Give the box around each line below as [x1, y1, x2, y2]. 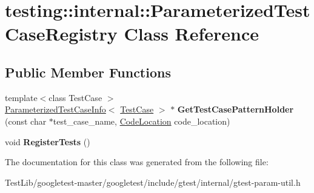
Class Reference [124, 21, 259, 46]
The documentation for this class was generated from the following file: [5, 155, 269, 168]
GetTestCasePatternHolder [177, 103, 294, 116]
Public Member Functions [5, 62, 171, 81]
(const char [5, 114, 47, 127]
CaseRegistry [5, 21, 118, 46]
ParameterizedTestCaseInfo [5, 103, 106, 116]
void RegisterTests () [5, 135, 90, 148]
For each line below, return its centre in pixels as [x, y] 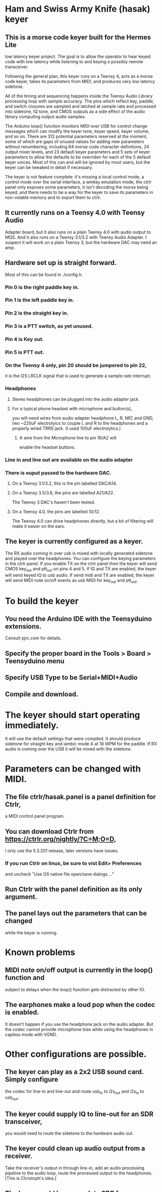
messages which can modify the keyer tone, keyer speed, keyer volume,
---
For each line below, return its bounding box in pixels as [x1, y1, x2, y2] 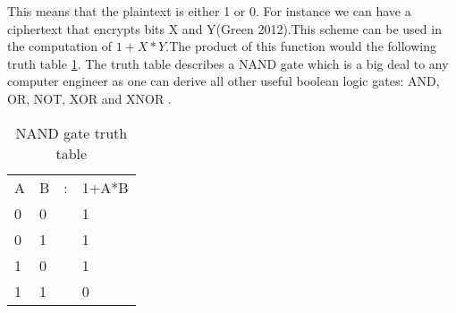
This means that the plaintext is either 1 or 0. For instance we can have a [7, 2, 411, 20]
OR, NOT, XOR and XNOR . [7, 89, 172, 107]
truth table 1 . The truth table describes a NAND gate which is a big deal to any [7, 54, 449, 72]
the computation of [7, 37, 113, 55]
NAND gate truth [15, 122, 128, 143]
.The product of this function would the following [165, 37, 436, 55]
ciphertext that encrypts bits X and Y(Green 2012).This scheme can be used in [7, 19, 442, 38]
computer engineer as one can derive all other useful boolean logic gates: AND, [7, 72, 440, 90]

▶ [THE TASK]
In the listing above, how many lines hold the word "truth"? Give the number and nothing more.

▶ [EXERCISE SOLUTION]
2